2. In addition to measuring core temperature, it is possible to measure pulse rate, respiration rate, and blood oxygen saturation (sPo ₂ ) through these correlations. Therefore, in case of an emergency, you can quickly contact the emergency center or the nearest hospital.

3. Continuous remote body temperature monitoring is possible using a smartphone or PC.

4. For the elderly or non-urgent home patients in need of health care, it is possible to continuously remotely monitor related data through a smartphone or PC through wireless communication such as Bluetooth or WIFI. This eliminates the need to wait for a caregiver or guardian for 24 hours, and can quickly contact an emergency center, hospital, or guardian in an emergency.
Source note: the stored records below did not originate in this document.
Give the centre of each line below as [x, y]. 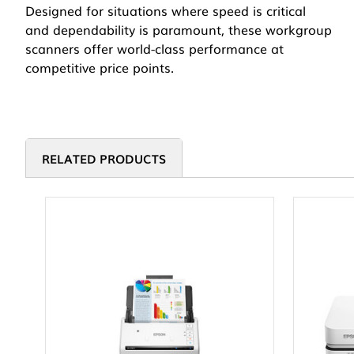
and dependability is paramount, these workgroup [179, 30]
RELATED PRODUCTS [104, 158]
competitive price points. [100, 68]
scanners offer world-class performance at [154, 49]
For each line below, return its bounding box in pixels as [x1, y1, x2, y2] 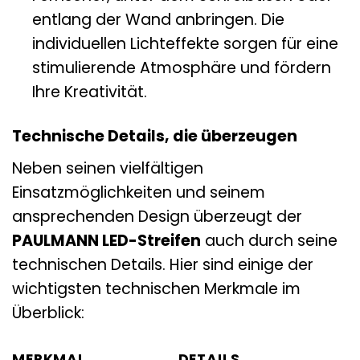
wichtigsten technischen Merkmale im [12, 277, 301, 300]
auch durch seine [201, 229, 337, 252]
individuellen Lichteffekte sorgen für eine [31, 33, 338, 55]
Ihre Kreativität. [31, 81, 147, 104]
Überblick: [12, 301, 84, 324]
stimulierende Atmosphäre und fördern [31, 57, 331, 80]
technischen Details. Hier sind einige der [12, 253, 313, 276]
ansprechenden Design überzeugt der [12, 205, 302, 227]

1 is a graph showing the variation of skin heat conduction through expansion and contraction of blood vessels according to changes in ambient temperature,
2 is a graph showing a change in body temperature according to an increase in ambient temperature,
3 is an illustrative diagram showing body temperature according to ambient temperature, where A is a body temperature for each body part in a cold ambient temperature state, B is a body temperature for each body part in a warm ambient temperature state, and C is a body temperature for each facial part.
Figure 4 is an explanatory diagram showing the structure of the non-invasive deep thermometer of the present invention,
5 is a cross-sectional view illustrating a sensor structure as a component constituting the non-invasive deep thermometer of the present invention;
6 is a block diagram showing the operating principle of the thermometer of the present invention;
Figure 7 is an explanatory diagram showing a use state of the thermometer of the present invention.
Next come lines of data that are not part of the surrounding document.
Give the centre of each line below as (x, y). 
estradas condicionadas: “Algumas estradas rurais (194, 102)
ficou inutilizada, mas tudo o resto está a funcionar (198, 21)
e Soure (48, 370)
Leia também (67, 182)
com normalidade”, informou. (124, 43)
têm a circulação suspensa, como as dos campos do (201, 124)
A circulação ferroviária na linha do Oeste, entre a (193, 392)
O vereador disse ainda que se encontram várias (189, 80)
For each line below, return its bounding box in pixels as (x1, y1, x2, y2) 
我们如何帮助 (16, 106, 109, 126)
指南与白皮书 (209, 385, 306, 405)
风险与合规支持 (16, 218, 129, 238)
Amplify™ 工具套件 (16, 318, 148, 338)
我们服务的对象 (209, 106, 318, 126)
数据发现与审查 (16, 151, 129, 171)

Hereinafter, with reference to the accompanying drawings will be described in detail with respect to the non-invasive deep body temperature smart monitoring thermometer of the present invention. The present invention is not limited to the embodiments disclosed below, but may be implemented in a variety of different forms, only the present embodiment is intended to complete the disclosure of the present invention, and the scope of the invention to those of ordinary skill in the art. It is provided to inform you.
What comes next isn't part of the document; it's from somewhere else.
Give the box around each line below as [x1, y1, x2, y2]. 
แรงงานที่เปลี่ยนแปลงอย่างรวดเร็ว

4 is an explanatory view schematically showing the overall structure of the non-invasive core thermometer of the present invention, and FIG. 5 is a cross-sectional view illustrating a sensor structure as a component of the non-invasive core thermometer of the present invention. As shown in FIGS. 4 and 5, the non-invasive thermometer according to the present invention is basically worn in an appropriate position using a strap or attached to an appropriate skin using an adhesive tape. .

Reference numeral 10 denotes a case for protecting various internal parts, and the case 10 is preferably assembled in a form in which two upper case 12 and lower case 14 are joined. In the case (10) I, a plurality of thermally conductive materials such as a hollow metal tank-type heat conductive material 22 and a heat conductive adhesive 24, a heat shielding pad 26 as a heat shielding material, and a plurality of electronic temperature sensors ( Alternatively, the thermistor: Ts; Tc) (30a), (30b), a pulse sensor (PPG: Pt: light emitting unit, Pr: receiving unit) 32, and a circuit board 40. Reference numeral 34 denotes a Power Management Inregrated Circuit (PMIC) that manages power, 36 a CPU, 42 a battery, 44 an insulating pad, 50 a flexible substrate, and 52 a human skin.

5 shows the detailed configuration of the thermometer of the present invention in more detail. The case 10 uses a heat-blocking material to protect the skin and the skin temperature sensor Ts from the heat of the thermometer. On the lower surface of the case 10, a skin temperature sensor 30a, an ambient temperature sensor 30b, and a pulse sensor (PPG) 32 are disposed toward the skin surface. The metal tank of the skin temperature sensor 30a has a circular or square cylindrical shape, but can be applied in other shapes. The thermally conductive material 22 and the thermally conductive adhesive 24 are made of a material having high thermal conductivity. The upper part of the thermal conductive material 22 uses a heat shielding pad 26 to block heat from the thermometer from being transferred downward.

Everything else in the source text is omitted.